Le ministère haïtien de l’Économie et des Finances (MEF) et le Programme alimentaire mondial (PAM) ont réuni cette semaine des responsables gouvernementaux, des partenaires techniques et des représentants d’institutions publiques afin de réfléchir aux mécanismes de financement des risques de catastrophes et au renforcement de la résilience du pays face aux effets du changement climatique.
Organisé au début de la saison cyclonique, l’atelier a porté sur les moyens de soutenir les populations vulnérables avant, pendant et après les catastrophes naturelles, dans un contexte où Haïti demeure l’un des pays les plus exposés aux aléas climatiques dans la région.
Représentant le ministre de l’Économie et des Finances, Serge Gabriel Colin, le directeur de cabinet Marc-Kenley Mogène a souligné la nécessité d’une coopération accrue entre les secteurs public et privé ainsi qu’avec les partenaires internationaux afin de réduire la vulnérabilité du pays et de favoriser une croissance plus durable.
Le directeur du PAM en Haïti, Erwan Rumen, a pour sa part plaidé en faveur de mécanismes de réponse anticipatoire permettant d’intervenir avant qu’une catastrophe ne frappe les populations les plus exposées.
Les discussions ont également porté sur l’accès à des fonds climatiques internationaux susceptibles de financer des projets liés à la transition énergétique, aux infrastructures, à la sécurité alimentaire, à la santé et à l’éducation.

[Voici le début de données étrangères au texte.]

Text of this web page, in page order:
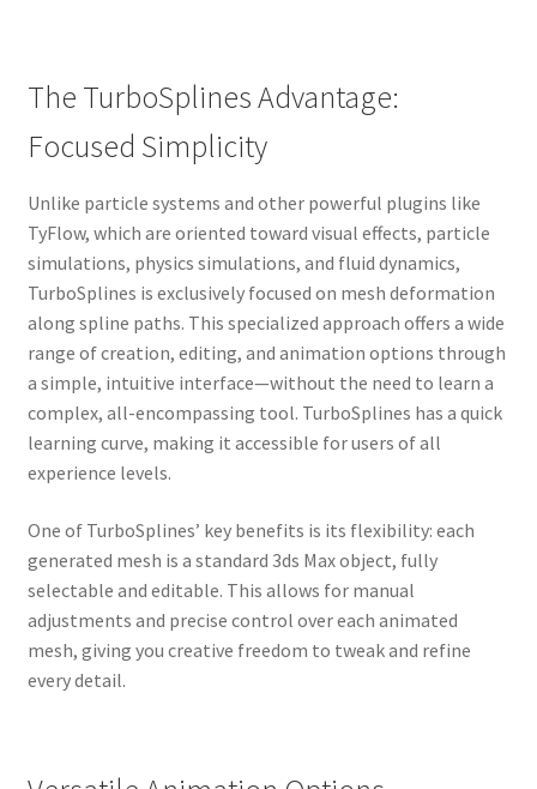
The TurboSplines Advantage:
Focused Simplicity
Unlike particle systems and other powerful plugins like
TyFlow, which are oriented toward visual effects, particle
simulations, physics simulations, and fluid dynamics,
TurboSplines is exclusively focused on mesh deformation
along spline paths. This specialized approach offers a wide
range of creation, editing, and animation options through
a simple, intuitive interface—without the need to learn a
complex, all-encompassing tool. TurboSplines has a quick
learning curve, making it accessible for users of all
experience levels.
One of TurboSplines’ key benefits is its flexibility: each
generated mesh is a standard 3ds Max object, fully
selectable and editable. This allows for manual
adjustments and precise control over each animated
mesh, giving you creative freedom to tweak and refine
every detail.
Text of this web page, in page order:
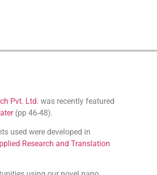
Pvt. Ltd. was recently featured
(pp 46-48).
used were developed in
Research and Translation
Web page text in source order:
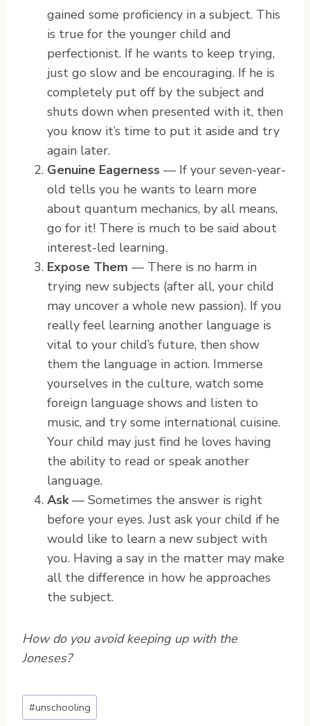
gained some proficiency in a subject. This
is true for the younger child and
perfectionist. If he wants to keep trying,
just go slow and be encouraging. If he is
completely put off by the subject and
shuts down when presented with it, then
you know it’s time to put it aside and try
again later.
Genuine Eagerness — If your seven-year-
old tells you he wants to learn more
about quantum mechanics, by all means,
go for it! There is much to be said about
interest-led learning.
Expose Them — There is no harm in
trying new subjects (after all, your child
may uncover a whole new passion). If you
really feel learning another language is
vital to your child’s future, then show
them the language in action. Immerse
yourselves in the culture, watch some
foreign language shows and listen to
music, and try some international cuisine.
Your child may just find he loves having
the ability to read or speak another
language.
Ask— Sometimes the answer is right
before your eyes. Just ask your child if he
would like to learn a new subject with
you. Having a say in the matter may make
all the difference in how he approaches
the subject.
How do you avoid keeping up with the
Joneses?
P
o
#unschooling
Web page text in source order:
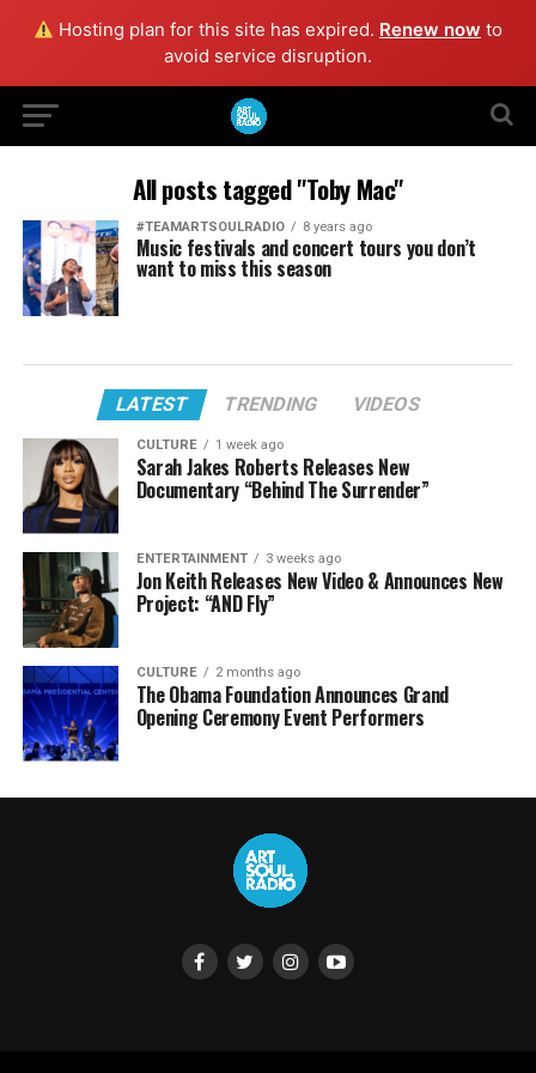
Hosting plan for this site has expired. Renew now to
avoid service disruption.
All posts tagged "Toby Mac"
#TEAMARTSOULRADIO 8 years ago
Music festivals and concert tours you don’t
want to miss this season
LATEST TRENDING VIDEOS
CULTURE 1 week ago
Sarah Jakes Roberts Releases New
Documentary “Behind The Surrender”
ENTERTAINMENT 3 weeks ago
Jon Keith Releases New Video & Announces New
Project: “AND Fly”
CULTURE 2 months ago
The Obama Foundation Announces Grand
Opening Ceremony Event Performers
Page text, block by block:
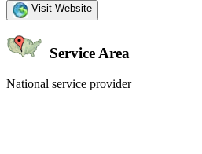
Visit Website
Service Area
National service provider
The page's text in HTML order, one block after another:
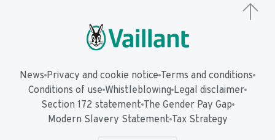
News Privacy and cookie notice Terms and conditions
Conditions of use Whistleblowing Legal disclaimer
Section 172 statement The Gender Pay Gap
Modern Slavery Statement Tax Strategy
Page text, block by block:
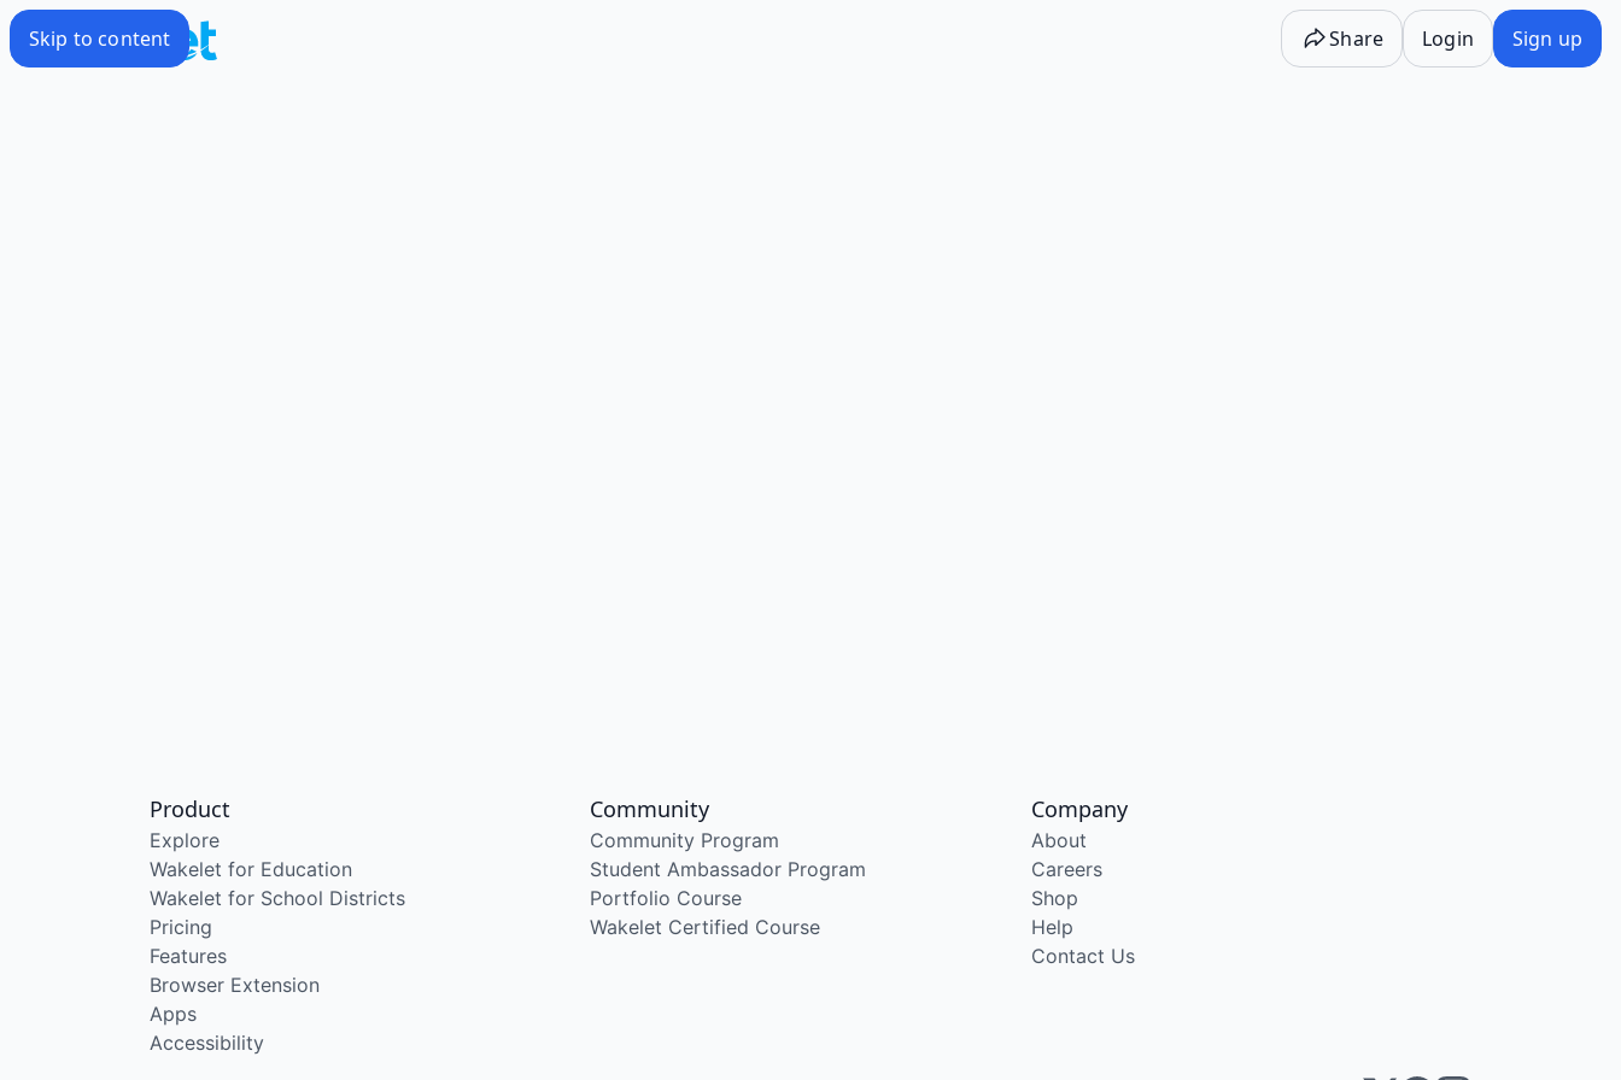
Skip to content Share Login Sign up
Product
Explore
Wakelet for Education
Wakelet for School Districts
Pricing
Features
Browser Extension
Apps
Accessibility
Community
Community Program
Student Ambassador Program
Portfolio Course
Wakelet Certified Course
Company
About
Careers
Shop
Help
Contact Us
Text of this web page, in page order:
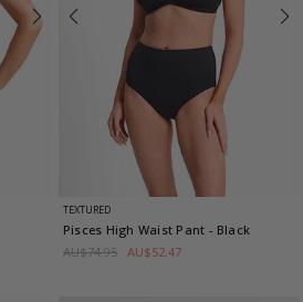
TEXTURED
Pisces High Waist Pant - Black
AU$74.95 AU$52.47
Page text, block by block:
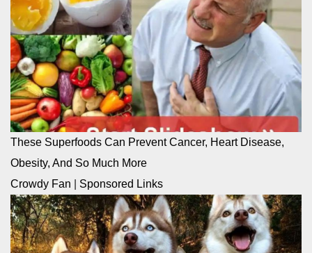
These Superfoods Can Prevent Cancer, Heart Disease,
Obesity, And So Much More
Crowdy Fan
Sponsored Links
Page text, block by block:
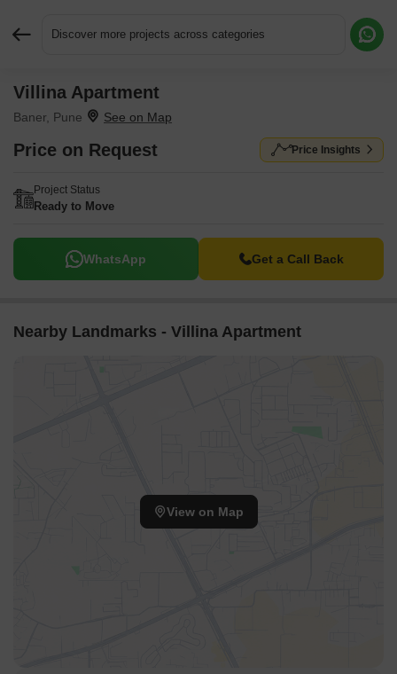
Discover more projects across categories
Villina Apartment
Baner, Pune
Price on Request Price Insights
Project Status
Ready to Move
WhatsApp Get a Call Back
Nearby Landmarks - Villina Apartment
View on Map
Request More Information or a Callback
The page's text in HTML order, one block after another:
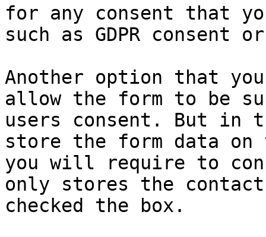
for any consent that
such as GDPR
Another option that
allow the form to be
users consent. But in
store the form data
you will require to
only stores the
checked the box.
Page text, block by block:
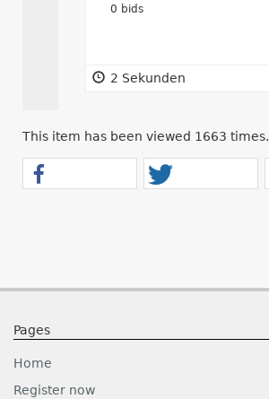
0 bids
2 Sekunden
This item has been viewed 1663 times.
Pages
Home
Register now
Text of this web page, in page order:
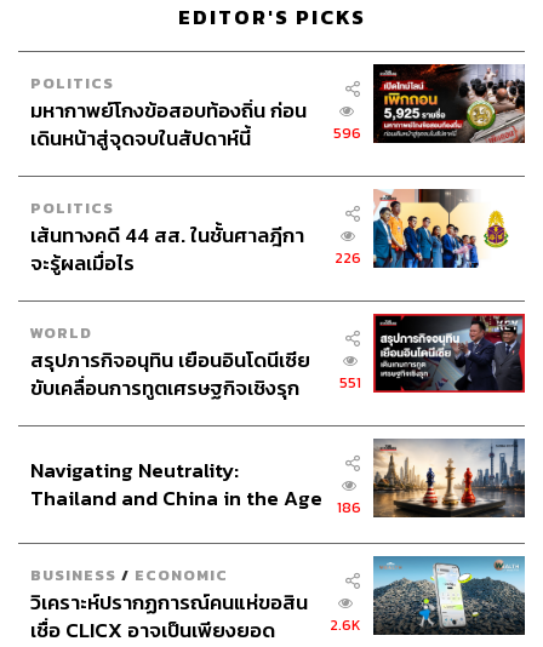
An Anti-Corruption Coordination Committee has been
established to demonstrate Thailand’s commitment to
reform. It sends a positive signal, particularly by fusing the
public, private, and civil sectors to close bureaucratic
loopholes and promote data transparency.
The looming question remains whether a committee will
meaningfully change the state’s structure, given how
deeply rooted corruption is. If not enforced, a committee
will become just another attempt to window-dress the
issue at hand.
Thailand does not lack oversight bodies, laws, or anti-
corruption strategies. What it lacks are tangible outcomes
that businesses and citizens see in reality.
The ‘Business Speaks, Government Listens’ forum on
May 15th carries a positive signal, as the government will
EDITOR'S PICKS
POLITICS
มหากาพย์โกงข้อสอบท้องถิ่น ก่อน
เดินหน้าสู่จุดจบในสัปดาห์นี้
596
POLITICS
เส้นทางคดี 44 สส. ในชั้นศาลฎีกา
จะรู้ผลเมื่อไร
226
WORLD
สรุปภารกิจอนุทิน เยือนอินโดนีเซีย
ขับเคลื่อนการทูตเศรษฐกิจเชิงรุก
551
Navigating Neutrality:
Thailand and China in the Age
186
BUSINESS / ECONOMIC
วิเคราะห์ปรากฏการณ์คนแห่ขอสิน
เชื่อ CLICX อาจเป็นเพียงยอด
2.6K

Le ministre des Affaires sociales et du Travail, Marc-Élie Nelson, ainsi que le gouverneur de la Banque de la République d’Haïti, Ronald Gabriel, ont participé aux échanges, qui doivent déboucher sur l’élaboration de propositions destinées à renforcer les capacités nationales de gestion des risques et d’adaptation aux changements climatiques.